Stored items from a collection
┌────────

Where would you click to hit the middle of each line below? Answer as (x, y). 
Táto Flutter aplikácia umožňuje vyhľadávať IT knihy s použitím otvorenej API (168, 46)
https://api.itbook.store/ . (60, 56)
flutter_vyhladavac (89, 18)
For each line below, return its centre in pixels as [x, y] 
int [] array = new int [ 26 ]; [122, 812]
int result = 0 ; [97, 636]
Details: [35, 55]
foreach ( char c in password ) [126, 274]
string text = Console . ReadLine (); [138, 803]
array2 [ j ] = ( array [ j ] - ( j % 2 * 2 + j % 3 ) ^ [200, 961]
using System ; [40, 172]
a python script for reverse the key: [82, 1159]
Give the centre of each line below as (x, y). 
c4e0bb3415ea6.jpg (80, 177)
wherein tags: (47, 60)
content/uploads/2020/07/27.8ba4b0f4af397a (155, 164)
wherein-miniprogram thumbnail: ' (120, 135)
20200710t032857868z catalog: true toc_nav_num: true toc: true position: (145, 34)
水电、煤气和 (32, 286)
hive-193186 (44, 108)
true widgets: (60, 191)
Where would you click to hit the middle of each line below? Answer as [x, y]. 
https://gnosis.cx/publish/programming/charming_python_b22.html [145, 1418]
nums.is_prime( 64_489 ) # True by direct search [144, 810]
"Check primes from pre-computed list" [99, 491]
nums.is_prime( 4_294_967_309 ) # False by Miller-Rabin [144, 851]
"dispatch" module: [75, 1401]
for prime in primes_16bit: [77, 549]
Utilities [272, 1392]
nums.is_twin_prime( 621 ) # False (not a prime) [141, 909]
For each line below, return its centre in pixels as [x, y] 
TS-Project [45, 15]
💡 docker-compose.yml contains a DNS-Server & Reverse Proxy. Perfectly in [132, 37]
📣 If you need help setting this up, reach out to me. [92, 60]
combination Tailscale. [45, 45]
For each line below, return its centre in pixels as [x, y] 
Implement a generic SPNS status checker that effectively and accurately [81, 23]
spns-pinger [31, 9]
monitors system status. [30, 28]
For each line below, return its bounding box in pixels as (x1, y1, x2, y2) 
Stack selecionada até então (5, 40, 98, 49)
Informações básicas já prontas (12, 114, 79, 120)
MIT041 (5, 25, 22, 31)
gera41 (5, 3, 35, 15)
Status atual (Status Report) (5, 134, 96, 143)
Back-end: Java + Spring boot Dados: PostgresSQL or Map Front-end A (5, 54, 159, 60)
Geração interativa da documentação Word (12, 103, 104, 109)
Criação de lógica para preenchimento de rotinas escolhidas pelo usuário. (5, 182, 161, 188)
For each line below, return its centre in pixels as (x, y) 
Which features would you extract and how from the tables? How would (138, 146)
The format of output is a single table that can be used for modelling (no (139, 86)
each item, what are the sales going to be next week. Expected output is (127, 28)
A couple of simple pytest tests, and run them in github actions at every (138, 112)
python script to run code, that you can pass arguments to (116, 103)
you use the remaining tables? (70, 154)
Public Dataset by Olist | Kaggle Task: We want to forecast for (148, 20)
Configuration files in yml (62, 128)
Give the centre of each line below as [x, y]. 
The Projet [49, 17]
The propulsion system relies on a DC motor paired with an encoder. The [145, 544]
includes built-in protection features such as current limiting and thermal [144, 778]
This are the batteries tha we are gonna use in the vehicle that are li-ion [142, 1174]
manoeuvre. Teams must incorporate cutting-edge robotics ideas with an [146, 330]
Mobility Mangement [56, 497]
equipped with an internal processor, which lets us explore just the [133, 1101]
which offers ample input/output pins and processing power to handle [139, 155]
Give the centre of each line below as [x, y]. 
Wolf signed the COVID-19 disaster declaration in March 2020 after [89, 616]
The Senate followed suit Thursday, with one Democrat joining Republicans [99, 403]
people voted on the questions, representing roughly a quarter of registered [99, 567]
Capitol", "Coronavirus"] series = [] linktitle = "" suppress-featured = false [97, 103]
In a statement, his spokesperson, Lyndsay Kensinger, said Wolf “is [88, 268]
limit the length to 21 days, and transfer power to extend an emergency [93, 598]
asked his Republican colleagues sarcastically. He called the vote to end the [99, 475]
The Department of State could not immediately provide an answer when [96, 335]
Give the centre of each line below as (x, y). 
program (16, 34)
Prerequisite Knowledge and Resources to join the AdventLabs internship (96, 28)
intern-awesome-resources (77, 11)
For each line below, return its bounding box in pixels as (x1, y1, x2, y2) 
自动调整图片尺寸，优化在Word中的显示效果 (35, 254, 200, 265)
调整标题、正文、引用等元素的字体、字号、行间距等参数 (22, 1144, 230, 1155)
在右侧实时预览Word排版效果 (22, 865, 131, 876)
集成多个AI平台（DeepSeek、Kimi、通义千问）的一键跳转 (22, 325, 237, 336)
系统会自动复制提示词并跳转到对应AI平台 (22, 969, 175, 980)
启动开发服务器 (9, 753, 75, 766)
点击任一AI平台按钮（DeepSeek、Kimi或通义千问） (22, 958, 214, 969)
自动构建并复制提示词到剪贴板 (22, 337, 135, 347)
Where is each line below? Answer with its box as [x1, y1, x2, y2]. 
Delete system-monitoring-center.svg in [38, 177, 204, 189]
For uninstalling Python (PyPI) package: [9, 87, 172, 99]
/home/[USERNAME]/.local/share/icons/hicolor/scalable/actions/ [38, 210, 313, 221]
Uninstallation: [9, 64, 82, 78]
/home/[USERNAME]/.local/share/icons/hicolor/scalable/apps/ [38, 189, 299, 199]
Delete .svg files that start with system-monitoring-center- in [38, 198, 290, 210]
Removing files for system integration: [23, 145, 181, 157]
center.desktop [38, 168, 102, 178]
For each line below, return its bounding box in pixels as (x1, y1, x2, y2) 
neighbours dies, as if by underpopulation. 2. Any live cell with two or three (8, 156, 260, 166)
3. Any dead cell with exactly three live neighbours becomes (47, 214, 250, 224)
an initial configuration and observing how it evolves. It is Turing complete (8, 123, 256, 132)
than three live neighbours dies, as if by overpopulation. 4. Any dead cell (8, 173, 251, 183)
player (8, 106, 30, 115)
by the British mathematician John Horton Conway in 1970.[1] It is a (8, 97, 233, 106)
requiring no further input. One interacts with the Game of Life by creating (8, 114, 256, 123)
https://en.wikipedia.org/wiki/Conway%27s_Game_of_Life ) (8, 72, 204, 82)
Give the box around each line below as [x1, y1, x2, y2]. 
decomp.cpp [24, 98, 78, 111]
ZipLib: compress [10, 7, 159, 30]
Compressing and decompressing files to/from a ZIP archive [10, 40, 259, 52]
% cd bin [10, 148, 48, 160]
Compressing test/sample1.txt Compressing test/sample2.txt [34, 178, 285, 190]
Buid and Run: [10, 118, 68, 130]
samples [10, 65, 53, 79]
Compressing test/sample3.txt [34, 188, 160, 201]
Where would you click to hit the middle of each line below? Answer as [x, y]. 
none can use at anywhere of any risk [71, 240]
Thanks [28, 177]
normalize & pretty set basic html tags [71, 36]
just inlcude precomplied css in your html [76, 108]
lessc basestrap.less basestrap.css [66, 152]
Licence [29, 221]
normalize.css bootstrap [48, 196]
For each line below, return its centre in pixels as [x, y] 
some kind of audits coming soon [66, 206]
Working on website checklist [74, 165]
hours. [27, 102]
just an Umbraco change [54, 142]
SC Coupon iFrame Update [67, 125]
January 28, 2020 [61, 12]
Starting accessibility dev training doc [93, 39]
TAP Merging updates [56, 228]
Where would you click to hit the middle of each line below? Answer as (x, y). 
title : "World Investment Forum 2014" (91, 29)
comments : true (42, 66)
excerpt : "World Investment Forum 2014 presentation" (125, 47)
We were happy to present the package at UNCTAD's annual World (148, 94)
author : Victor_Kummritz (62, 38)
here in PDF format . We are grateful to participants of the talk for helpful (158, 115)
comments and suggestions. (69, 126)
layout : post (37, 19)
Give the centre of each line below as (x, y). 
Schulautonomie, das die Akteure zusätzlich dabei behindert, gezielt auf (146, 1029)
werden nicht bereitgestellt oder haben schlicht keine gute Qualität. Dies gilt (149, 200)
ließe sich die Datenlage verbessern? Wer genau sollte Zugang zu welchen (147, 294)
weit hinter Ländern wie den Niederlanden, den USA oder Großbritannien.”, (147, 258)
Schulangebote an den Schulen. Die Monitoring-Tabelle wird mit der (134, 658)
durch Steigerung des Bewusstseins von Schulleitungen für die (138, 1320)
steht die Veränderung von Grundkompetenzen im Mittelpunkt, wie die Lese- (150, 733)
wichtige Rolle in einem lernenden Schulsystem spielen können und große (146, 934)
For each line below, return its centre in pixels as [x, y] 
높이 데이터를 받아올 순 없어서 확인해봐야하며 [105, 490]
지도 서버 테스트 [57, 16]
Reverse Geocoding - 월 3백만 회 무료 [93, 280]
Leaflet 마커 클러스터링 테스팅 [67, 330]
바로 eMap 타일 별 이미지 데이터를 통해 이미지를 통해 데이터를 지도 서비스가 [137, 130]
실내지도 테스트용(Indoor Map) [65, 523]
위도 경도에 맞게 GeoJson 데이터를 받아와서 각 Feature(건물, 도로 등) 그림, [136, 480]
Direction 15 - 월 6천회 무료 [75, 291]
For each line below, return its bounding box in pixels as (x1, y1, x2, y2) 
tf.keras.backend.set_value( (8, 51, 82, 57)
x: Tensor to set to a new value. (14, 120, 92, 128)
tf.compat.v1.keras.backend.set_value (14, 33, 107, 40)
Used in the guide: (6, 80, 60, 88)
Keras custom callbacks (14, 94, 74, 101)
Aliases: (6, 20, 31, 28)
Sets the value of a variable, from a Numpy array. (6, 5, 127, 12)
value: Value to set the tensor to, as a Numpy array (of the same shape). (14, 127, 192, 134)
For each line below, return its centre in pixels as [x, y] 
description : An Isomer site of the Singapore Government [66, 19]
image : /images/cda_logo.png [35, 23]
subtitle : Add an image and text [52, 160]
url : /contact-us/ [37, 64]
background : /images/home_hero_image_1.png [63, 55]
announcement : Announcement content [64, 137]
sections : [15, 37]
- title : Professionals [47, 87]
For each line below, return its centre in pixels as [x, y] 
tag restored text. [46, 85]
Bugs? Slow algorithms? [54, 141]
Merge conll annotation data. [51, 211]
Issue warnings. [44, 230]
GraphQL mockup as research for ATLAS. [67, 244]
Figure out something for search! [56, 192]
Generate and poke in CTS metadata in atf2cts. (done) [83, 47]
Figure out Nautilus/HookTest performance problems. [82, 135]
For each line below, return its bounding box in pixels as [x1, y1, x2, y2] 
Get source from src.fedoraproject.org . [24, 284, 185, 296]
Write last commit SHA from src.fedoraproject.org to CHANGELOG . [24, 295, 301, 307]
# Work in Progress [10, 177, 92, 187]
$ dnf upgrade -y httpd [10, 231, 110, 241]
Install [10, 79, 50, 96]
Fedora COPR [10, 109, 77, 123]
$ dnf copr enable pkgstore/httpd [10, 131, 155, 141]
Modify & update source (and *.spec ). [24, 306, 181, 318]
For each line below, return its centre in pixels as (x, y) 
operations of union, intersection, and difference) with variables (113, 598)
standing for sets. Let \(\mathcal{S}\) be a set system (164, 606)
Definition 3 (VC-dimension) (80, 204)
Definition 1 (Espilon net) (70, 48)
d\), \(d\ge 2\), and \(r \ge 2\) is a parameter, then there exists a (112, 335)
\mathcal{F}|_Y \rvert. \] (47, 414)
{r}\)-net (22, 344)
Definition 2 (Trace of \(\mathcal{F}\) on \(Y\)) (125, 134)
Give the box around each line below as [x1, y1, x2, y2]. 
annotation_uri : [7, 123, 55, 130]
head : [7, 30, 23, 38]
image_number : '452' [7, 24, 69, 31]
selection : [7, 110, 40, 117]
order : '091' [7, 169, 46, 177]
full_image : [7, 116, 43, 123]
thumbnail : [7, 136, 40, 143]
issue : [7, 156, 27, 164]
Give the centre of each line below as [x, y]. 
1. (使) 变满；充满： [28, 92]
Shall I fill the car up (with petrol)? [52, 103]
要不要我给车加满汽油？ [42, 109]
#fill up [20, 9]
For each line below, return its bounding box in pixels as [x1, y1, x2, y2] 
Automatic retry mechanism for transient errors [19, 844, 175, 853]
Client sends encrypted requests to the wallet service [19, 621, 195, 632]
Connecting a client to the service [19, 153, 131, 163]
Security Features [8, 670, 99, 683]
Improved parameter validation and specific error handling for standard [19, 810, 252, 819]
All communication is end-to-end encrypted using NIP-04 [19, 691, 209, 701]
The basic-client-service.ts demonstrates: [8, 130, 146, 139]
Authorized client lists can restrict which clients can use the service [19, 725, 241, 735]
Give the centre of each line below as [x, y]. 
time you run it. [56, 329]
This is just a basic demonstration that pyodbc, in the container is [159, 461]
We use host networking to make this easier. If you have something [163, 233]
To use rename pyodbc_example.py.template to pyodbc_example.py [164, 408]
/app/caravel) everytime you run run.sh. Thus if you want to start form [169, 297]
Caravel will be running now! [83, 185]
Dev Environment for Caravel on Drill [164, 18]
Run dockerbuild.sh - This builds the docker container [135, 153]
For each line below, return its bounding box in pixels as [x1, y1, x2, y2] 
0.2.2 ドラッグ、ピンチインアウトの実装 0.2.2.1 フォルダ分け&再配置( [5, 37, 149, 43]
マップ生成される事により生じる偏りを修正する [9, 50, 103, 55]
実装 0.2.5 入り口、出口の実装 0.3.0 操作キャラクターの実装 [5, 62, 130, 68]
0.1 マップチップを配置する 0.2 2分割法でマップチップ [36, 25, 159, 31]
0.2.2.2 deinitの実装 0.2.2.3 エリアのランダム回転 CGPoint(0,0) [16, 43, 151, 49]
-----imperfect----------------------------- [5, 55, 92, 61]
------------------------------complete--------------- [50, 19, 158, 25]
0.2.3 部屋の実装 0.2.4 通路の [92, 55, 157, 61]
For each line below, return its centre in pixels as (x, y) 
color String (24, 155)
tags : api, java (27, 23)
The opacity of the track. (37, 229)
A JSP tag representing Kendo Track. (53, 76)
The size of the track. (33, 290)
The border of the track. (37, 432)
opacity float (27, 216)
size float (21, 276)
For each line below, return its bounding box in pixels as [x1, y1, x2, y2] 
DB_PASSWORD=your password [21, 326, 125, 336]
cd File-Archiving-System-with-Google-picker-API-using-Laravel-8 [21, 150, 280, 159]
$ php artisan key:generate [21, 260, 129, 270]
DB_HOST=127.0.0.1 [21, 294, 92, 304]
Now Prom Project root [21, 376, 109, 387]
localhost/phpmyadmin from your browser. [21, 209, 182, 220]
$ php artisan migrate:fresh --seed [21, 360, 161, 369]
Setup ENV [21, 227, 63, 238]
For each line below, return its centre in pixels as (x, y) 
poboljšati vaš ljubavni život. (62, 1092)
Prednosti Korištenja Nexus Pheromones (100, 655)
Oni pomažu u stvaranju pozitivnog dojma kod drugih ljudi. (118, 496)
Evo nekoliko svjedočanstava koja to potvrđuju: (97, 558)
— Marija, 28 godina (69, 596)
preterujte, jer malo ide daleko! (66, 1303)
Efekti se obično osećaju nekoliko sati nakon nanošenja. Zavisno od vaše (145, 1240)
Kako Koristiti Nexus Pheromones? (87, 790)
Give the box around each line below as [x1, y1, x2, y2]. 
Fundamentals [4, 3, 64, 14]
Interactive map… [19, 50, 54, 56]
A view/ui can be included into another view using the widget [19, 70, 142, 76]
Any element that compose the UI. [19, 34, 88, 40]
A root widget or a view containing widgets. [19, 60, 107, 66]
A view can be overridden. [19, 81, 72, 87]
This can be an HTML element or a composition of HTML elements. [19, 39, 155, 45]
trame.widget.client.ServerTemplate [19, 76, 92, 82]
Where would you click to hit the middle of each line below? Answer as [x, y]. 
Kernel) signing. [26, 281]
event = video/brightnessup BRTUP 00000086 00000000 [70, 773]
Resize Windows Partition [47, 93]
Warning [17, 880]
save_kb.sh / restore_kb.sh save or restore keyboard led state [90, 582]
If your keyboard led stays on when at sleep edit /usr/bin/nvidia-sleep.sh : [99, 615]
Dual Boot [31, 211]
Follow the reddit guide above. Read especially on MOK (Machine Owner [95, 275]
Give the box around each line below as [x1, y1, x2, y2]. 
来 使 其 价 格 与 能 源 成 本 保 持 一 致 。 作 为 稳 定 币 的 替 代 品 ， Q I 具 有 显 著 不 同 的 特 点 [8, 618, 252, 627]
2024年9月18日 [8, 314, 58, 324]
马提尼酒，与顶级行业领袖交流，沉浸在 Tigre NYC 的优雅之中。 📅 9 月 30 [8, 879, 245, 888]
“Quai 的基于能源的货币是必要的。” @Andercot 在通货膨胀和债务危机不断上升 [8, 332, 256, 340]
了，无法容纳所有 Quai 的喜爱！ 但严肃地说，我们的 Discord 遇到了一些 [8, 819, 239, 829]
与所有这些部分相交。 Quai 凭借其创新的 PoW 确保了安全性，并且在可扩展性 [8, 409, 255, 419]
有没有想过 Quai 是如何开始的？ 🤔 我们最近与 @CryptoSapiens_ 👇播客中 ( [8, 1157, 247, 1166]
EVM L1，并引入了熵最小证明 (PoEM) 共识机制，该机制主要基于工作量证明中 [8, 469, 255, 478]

└────────

# [EXERCISE INSTRUCTIONS]
Looking at the entries above, can you reproduce exactly the lines from the one that holds "steht die Veränderung" through the one that holds "실내지도 테스트용(Indoor Map) [65, 523]", and only those?

# [EXERCISE OUTPUT]
steht die Veränderung von Grundkompetenzen im Mittelpunkt, wie die Lese- (150, 733)
wichtige Rolle in einem lernenden Schulsystem spielen können und große (146, 934)
For each line below, return its centre in pixels as [x, y] 
높이 데이터를 받아올 순 없어서 확인해봐야하며 [105, 490]
지도 서버 테스트 [57, 16]
Reverse Geocoding - 월 3백만 회 무료 [93, 280]
Leaflet 마커 클러스터링 테스팅 [67, 330]
바로 eMap 타일 별 이미지 데이터를 통해 이미지를 통해 데이터를 지도 서비스가 [137, 130]
실내지도 테스트용(Indoor Map) [65, 523]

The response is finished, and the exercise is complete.